(RECORDS PROVIDED)
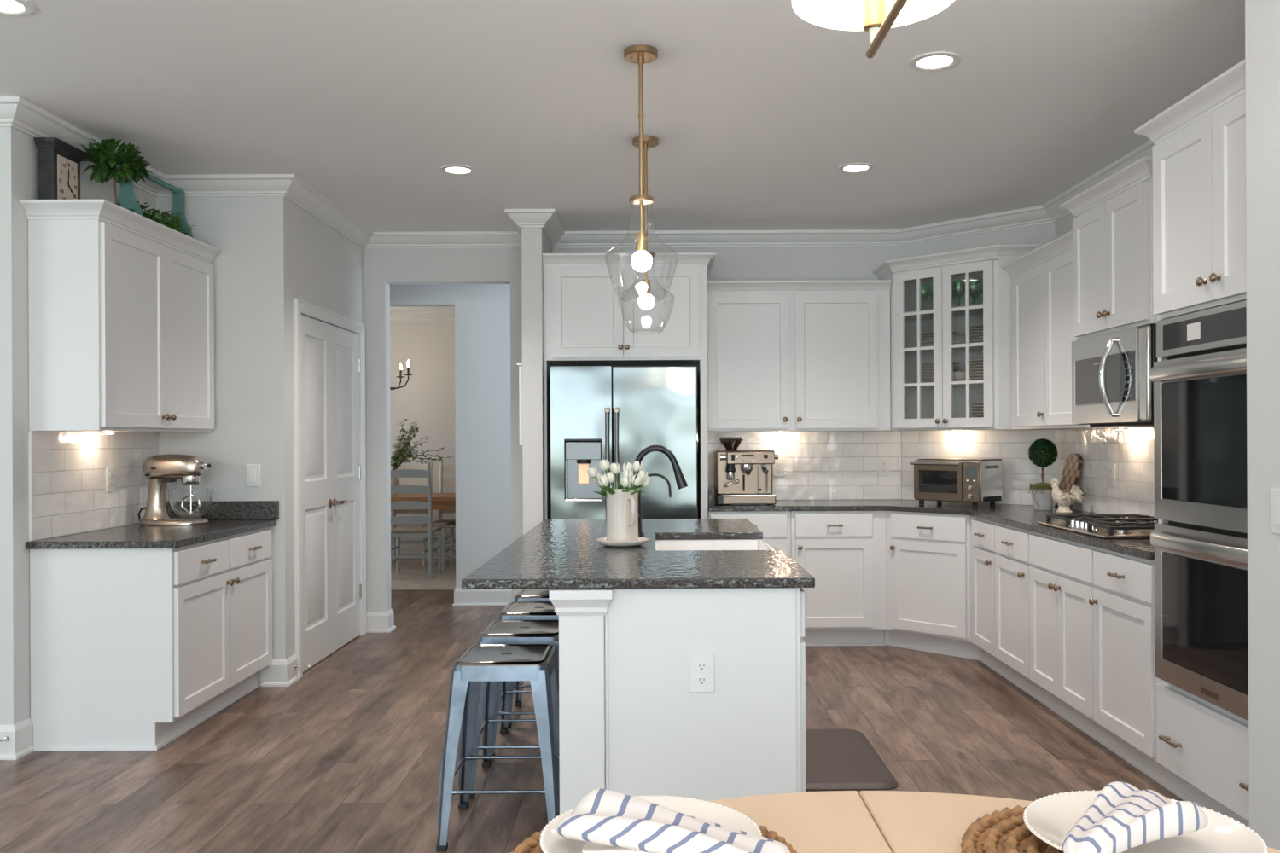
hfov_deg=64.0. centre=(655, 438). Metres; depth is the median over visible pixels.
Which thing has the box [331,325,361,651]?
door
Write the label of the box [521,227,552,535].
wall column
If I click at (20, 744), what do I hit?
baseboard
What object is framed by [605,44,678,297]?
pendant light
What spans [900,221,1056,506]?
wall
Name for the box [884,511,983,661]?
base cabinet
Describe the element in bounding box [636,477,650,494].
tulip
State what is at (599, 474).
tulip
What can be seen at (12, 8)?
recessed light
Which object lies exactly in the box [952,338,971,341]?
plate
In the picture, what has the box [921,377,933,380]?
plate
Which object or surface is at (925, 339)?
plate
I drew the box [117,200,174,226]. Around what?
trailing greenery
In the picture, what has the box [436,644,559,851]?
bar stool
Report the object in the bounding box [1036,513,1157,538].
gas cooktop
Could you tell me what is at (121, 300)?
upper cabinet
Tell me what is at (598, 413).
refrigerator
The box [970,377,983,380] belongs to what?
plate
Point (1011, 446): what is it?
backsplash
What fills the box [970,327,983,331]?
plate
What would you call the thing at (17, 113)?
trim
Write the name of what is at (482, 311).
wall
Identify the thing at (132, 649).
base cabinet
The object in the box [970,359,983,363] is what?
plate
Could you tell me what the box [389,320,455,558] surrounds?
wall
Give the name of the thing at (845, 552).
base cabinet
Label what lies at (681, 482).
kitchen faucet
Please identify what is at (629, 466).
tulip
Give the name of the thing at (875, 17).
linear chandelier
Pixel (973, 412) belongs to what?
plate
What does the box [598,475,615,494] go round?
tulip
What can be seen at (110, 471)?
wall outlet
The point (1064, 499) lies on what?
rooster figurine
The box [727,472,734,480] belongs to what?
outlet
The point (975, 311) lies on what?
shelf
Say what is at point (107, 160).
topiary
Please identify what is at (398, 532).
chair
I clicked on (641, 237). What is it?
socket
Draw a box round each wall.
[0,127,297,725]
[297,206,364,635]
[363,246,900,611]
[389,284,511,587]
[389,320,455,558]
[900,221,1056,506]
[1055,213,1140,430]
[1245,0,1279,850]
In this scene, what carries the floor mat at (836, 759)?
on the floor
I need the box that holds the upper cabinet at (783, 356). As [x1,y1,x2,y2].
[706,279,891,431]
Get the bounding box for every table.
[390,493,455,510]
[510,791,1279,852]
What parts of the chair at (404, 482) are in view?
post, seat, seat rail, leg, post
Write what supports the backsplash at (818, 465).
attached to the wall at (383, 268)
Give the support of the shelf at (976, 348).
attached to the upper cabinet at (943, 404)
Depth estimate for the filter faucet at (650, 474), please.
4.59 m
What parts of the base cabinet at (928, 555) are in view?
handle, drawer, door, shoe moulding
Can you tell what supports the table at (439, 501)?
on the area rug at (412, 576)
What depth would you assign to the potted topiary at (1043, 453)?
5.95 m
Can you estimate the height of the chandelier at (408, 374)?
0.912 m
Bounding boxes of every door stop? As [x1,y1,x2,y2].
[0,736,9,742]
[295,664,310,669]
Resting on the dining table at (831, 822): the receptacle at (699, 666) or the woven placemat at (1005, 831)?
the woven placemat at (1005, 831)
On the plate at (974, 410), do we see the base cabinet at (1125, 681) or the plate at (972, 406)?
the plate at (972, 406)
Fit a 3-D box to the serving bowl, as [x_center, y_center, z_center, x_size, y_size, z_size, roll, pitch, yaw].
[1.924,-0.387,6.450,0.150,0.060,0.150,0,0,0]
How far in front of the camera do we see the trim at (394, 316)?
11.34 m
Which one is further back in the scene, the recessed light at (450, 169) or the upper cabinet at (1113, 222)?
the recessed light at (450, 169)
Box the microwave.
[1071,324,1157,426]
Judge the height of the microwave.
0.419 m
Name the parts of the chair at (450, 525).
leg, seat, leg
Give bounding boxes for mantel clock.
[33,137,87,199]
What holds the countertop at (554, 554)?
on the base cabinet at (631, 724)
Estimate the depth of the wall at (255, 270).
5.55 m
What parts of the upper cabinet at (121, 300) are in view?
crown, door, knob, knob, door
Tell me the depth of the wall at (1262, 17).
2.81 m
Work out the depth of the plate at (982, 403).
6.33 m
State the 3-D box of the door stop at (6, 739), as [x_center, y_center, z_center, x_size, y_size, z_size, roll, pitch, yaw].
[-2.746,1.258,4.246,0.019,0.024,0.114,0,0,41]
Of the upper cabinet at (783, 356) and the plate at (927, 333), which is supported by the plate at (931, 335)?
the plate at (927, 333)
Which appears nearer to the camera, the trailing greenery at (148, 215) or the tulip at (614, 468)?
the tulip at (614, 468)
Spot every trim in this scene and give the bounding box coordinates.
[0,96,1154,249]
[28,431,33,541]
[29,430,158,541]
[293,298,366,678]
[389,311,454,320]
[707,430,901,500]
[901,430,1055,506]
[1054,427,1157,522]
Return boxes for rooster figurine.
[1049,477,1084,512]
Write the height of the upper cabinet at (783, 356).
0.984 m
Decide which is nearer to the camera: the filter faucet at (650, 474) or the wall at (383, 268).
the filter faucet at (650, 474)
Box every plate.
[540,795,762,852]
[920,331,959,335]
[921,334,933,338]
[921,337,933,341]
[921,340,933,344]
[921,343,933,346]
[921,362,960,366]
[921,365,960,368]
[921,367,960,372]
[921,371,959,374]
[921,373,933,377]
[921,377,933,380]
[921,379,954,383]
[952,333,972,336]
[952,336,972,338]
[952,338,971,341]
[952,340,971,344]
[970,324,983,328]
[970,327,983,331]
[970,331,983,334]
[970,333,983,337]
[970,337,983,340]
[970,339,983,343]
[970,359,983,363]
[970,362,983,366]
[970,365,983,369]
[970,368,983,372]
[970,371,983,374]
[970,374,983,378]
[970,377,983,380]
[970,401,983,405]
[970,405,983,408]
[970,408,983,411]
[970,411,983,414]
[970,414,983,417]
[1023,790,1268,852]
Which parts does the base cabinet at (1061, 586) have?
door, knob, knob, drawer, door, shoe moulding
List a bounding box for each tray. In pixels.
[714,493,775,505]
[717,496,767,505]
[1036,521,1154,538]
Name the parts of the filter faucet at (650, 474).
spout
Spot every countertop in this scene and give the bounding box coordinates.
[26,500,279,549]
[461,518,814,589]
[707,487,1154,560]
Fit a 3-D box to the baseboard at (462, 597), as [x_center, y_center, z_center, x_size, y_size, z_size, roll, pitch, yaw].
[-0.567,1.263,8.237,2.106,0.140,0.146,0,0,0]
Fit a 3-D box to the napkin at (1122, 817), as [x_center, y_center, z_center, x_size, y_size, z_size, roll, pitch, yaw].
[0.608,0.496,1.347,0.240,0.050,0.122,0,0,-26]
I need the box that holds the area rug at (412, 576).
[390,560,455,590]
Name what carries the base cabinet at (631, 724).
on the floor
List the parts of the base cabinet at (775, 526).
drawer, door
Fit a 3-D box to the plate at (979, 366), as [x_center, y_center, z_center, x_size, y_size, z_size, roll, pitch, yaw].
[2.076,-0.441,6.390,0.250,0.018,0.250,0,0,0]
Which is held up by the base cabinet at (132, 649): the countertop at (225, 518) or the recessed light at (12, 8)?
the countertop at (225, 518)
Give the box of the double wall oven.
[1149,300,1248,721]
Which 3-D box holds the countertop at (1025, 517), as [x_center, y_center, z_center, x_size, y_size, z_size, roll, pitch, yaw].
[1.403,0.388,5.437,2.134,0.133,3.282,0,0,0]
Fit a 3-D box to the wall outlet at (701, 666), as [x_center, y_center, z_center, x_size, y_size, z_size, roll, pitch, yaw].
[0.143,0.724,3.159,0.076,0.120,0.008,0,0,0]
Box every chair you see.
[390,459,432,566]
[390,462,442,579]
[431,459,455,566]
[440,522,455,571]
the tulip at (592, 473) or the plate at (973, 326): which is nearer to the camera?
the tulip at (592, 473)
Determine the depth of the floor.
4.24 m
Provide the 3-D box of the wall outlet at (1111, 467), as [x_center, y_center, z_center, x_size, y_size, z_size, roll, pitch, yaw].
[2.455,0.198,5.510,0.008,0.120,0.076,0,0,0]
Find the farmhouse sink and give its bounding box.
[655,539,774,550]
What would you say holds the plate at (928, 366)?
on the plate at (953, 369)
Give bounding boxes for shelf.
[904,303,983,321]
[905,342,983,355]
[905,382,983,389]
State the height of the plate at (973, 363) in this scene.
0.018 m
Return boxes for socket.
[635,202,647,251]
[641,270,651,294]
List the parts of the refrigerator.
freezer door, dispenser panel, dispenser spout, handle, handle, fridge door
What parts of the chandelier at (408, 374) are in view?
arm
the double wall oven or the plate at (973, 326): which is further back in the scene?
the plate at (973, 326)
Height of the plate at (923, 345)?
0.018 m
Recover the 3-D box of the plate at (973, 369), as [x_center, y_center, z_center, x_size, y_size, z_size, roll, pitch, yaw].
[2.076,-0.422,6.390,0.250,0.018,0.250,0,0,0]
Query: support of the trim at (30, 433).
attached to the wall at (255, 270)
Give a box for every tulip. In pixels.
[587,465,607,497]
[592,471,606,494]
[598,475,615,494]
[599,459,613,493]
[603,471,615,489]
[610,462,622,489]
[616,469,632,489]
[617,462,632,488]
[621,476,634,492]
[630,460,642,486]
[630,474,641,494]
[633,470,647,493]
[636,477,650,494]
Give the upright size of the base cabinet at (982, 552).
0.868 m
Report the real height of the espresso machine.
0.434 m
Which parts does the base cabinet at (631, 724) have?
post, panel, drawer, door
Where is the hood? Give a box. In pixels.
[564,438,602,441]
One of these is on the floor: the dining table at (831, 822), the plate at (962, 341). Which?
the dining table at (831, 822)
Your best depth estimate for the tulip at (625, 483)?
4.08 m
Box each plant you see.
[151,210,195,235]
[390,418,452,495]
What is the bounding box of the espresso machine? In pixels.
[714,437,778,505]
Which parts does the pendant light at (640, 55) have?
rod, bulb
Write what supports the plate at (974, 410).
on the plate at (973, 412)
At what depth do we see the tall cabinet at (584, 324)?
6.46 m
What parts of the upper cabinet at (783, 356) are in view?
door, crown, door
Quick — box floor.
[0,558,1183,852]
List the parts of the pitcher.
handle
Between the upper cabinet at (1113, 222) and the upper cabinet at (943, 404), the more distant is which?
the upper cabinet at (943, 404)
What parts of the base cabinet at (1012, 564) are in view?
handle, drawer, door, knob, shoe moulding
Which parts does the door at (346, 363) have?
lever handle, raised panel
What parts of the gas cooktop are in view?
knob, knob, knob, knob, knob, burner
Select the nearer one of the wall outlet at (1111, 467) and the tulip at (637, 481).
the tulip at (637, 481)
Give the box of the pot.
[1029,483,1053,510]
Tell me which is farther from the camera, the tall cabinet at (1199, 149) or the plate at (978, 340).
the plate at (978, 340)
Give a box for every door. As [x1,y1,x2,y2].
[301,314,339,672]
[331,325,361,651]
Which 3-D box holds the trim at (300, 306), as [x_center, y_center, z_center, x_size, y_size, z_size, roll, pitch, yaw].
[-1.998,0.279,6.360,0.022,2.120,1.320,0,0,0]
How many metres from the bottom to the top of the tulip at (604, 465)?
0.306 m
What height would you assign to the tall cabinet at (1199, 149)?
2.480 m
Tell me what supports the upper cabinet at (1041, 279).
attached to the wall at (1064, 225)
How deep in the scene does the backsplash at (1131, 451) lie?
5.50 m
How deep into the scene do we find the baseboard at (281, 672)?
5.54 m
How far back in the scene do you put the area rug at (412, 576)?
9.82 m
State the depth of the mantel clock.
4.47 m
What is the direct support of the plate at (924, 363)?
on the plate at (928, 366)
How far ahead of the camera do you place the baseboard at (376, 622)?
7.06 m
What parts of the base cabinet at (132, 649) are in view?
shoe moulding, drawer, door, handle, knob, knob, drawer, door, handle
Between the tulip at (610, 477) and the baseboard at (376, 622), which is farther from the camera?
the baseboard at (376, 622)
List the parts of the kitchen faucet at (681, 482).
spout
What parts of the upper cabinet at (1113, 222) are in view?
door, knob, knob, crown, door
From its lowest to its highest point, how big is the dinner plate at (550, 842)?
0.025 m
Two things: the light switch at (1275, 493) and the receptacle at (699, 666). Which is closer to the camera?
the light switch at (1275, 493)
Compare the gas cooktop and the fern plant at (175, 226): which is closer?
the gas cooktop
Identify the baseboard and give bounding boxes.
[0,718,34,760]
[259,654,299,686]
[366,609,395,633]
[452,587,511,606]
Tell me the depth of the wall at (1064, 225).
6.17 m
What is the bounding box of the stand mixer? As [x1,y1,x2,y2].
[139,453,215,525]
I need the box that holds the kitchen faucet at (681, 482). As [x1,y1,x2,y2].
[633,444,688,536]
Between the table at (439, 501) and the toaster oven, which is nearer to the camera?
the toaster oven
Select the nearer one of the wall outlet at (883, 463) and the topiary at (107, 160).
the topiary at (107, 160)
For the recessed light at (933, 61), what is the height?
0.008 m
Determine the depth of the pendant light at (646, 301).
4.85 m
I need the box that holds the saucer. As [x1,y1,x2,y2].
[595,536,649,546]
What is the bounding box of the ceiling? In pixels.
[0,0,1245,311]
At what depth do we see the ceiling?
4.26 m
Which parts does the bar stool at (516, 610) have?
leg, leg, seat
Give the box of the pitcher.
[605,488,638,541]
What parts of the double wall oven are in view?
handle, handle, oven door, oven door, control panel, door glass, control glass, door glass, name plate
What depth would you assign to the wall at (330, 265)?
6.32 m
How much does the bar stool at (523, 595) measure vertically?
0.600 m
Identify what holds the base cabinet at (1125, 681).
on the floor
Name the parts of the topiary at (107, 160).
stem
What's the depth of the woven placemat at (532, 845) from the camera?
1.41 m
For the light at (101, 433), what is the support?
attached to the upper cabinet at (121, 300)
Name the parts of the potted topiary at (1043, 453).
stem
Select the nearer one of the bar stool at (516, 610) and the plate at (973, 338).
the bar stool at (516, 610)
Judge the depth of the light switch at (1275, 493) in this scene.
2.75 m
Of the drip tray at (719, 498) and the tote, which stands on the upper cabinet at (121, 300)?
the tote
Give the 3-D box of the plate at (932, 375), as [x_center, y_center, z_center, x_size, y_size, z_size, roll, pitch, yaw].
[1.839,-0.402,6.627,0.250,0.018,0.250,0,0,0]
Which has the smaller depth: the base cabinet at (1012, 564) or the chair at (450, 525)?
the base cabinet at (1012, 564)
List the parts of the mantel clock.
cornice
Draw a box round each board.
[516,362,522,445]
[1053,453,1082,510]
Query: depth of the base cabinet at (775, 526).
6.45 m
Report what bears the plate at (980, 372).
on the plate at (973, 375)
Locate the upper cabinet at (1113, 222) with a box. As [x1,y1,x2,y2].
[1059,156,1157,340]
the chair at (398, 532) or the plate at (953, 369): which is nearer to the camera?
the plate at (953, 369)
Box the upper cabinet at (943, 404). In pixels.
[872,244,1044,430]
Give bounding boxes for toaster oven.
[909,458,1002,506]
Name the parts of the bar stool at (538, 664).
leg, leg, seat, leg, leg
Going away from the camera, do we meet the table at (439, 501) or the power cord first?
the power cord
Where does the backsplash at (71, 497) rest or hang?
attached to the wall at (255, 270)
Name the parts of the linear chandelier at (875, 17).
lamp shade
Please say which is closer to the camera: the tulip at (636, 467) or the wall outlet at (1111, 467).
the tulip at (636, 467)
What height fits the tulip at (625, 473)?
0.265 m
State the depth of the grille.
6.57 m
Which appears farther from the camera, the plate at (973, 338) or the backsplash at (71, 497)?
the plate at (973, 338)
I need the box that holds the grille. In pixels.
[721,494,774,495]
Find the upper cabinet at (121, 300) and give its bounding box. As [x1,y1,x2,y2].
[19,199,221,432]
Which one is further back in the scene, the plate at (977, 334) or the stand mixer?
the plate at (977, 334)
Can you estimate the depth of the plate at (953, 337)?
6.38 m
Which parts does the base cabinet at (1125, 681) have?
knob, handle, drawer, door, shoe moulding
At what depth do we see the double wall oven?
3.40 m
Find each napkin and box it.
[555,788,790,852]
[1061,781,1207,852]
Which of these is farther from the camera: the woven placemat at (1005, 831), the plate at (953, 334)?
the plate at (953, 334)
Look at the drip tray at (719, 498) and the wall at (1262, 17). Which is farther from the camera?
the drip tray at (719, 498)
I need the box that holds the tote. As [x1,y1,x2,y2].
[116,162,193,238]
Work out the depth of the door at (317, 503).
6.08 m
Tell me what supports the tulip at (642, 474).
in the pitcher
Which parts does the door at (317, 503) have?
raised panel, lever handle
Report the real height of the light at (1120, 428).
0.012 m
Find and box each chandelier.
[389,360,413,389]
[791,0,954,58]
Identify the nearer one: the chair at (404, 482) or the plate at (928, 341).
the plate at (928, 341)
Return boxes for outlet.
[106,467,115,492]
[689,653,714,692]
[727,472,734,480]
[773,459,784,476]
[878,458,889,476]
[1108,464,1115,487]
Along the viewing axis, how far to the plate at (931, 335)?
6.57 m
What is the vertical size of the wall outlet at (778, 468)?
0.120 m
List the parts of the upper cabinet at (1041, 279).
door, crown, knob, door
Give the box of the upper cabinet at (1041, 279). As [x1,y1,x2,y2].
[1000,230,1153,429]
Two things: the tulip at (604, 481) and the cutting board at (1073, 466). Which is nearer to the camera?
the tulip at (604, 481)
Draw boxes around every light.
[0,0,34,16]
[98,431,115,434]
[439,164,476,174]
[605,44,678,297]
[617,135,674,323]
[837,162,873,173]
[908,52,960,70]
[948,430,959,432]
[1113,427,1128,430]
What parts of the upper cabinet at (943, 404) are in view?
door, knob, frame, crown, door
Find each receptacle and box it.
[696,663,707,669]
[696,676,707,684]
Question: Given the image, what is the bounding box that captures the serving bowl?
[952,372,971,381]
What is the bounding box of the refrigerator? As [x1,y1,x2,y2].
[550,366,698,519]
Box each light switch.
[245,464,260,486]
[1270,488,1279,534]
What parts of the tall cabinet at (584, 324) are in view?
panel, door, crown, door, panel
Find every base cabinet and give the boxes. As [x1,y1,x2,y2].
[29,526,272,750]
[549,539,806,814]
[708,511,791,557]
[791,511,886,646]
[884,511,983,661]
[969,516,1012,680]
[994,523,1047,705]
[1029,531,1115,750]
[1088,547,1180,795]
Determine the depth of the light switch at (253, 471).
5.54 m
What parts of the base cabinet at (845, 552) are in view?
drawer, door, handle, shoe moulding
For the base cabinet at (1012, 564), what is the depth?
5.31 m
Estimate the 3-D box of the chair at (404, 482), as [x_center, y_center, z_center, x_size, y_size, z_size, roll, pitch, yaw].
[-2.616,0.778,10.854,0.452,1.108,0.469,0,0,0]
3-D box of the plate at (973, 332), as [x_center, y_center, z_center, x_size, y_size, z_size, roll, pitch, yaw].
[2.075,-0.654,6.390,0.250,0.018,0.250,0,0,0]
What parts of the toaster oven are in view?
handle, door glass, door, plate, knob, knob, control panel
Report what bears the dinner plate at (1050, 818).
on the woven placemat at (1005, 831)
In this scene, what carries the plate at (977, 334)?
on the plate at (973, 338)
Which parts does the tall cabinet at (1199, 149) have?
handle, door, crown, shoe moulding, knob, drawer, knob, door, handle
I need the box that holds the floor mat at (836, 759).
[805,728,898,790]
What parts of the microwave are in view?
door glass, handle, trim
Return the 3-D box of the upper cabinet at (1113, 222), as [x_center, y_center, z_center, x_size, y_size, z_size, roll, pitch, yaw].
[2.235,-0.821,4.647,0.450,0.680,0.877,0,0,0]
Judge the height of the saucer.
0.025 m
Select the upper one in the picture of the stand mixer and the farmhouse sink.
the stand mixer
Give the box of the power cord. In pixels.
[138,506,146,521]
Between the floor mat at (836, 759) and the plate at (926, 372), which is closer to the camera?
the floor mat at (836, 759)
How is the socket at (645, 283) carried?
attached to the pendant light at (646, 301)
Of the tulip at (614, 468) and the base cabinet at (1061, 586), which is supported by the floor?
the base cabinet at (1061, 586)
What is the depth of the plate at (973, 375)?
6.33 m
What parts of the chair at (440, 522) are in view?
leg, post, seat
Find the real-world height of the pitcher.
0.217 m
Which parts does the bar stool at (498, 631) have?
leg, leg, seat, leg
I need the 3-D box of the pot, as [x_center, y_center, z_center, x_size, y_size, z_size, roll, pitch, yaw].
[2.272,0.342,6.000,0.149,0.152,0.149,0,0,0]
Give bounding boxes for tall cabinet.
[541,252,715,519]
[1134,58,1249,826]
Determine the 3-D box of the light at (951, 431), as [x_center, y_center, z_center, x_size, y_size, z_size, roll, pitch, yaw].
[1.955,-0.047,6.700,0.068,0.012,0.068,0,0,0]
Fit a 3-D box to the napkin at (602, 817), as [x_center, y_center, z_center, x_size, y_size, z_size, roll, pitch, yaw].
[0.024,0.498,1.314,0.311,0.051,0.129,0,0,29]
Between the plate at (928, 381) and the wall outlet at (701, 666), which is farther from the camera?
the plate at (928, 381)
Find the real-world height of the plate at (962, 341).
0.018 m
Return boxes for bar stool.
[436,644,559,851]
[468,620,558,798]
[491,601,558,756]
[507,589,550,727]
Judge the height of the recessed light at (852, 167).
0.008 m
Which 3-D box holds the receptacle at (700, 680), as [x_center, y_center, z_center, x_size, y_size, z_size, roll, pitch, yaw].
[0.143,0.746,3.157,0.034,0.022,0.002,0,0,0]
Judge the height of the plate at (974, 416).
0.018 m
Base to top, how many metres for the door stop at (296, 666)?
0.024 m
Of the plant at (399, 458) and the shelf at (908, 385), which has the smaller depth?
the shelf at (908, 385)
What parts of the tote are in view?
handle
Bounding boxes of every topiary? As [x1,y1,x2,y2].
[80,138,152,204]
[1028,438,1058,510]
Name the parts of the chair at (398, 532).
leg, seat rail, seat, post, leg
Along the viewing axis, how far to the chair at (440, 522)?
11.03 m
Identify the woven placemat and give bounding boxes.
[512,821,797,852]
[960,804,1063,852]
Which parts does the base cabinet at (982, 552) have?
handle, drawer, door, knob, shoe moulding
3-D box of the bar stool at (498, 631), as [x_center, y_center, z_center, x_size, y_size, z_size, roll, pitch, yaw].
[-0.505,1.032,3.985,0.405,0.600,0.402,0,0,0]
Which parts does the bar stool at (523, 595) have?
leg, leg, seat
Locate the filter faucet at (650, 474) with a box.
(End RECORDS PROVIDED)
The response must contain exactly the lines from the one with "Judge the height of the recessed" to the end of the entries above, both included, and nothing more.

TASK OUTPUT:
Judge the height of the recessed light at (852, 167).
0.008 m
Which 3-D box holds the receptacle at (700, 680), as [x_center, y_center, z_center, x_size, y_size, z_size, roll, pitch, yaw].
[0.143,0.746,3.157,0.034,0.022,0.002,0,0,0]
Judge the height of the plate at (974, 416).
0.018 m
Base to top, how many metres for the door stop at (296, 666)?
0.024 m
Of the plant at (399, 458) and the shelf at (908, 385), which has the smaller depth?
the shelf at (908, 385)
What parts of the tote are in view?
handle
Bounding boxes of every topiary? As [x1,y1,x2,y2].
[80,138,152,204]
[1028,438,1058,510]
Name the parts of the chair at (398, 532).
leg, seat rail, seat, post, leg
Along the viewing axis, how far to the chair at (440, 522)?
11.03 m
Identify the woven placemat and give bounding boxes.
[512,821,797,852]
[960,804,1063,852]
Which parts does the base cabinet at (982, 552) have?
handle, drawer, door, knob, shoe moulding
3-D box of the bar stool at (498, 631), as [x_center, y_center, z_center, x_size, y_size, z_size, roll, pitch, yaw].
[-0.505,1.032,3.985,0.405,0.600,0.402,0,0,0]
Which parts does the bar stool at (523, 595) have?
leg, leg, seat
Locate the filter faucet at (650, 474) with a box.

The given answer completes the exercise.